**Required work:**
Only the lines from the one containing "Adapters (Canonical) : Parameter-Efficient" through the end of the data belong in the answer; reproduce them exactly.

——

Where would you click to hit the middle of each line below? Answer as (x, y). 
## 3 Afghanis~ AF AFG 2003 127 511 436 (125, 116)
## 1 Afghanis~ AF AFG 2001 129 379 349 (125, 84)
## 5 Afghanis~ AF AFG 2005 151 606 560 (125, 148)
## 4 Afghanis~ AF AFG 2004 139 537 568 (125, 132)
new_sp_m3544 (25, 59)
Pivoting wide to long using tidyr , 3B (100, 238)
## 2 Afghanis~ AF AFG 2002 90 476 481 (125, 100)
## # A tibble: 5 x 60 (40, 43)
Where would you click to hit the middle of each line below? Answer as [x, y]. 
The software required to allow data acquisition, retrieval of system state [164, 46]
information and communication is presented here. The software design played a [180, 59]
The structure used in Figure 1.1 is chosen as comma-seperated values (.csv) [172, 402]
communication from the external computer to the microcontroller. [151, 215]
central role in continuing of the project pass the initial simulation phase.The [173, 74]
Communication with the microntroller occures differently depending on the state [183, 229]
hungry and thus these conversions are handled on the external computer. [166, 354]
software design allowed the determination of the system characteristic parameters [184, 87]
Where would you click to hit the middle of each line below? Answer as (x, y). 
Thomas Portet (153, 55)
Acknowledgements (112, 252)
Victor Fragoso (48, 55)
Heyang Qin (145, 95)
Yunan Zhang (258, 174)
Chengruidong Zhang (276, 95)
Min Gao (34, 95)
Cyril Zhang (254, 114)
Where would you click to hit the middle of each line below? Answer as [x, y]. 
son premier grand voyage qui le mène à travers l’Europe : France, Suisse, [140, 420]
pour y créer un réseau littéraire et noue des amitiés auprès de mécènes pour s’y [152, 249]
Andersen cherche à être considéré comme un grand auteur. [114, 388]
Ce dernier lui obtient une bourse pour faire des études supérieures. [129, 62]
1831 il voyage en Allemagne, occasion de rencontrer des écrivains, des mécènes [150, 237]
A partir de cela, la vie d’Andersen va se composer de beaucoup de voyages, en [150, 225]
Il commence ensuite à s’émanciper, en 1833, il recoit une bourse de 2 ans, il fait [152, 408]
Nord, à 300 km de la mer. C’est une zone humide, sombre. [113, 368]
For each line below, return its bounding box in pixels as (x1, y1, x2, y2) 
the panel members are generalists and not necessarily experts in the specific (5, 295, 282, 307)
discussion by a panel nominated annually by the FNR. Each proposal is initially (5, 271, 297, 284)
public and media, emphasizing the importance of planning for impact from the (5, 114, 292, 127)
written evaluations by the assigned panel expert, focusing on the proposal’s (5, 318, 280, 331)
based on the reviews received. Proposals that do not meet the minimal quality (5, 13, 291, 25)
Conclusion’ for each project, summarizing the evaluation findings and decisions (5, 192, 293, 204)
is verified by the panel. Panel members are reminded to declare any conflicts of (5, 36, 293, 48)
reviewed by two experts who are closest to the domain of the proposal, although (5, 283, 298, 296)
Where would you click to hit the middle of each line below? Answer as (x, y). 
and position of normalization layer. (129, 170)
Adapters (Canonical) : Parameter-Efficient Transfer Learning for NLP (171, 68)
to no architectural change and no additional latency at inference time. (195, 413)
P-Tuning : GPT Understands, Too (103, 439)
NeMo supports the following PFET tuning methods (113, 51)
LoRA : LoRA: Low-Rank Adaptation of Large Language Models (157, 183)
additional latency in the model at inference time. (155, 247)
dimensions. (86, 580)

——

**Written answer:**
Adapters (Canonical) : Parameter-Efficient Transfer Learning for NLP (171, 68)
to no architectural change and no additional latency at inference time. (195, 413)
P-Tuning : GPT Understands, Too (103, 439)
NeMo supports the following PFET tuning methods (113, 51)
LoRA : LoRA: Low-Rank Adaptation of Large Language Models (157, 183)
additional latency in the model at inference time. (155, 247)
dimensions. (86, 580)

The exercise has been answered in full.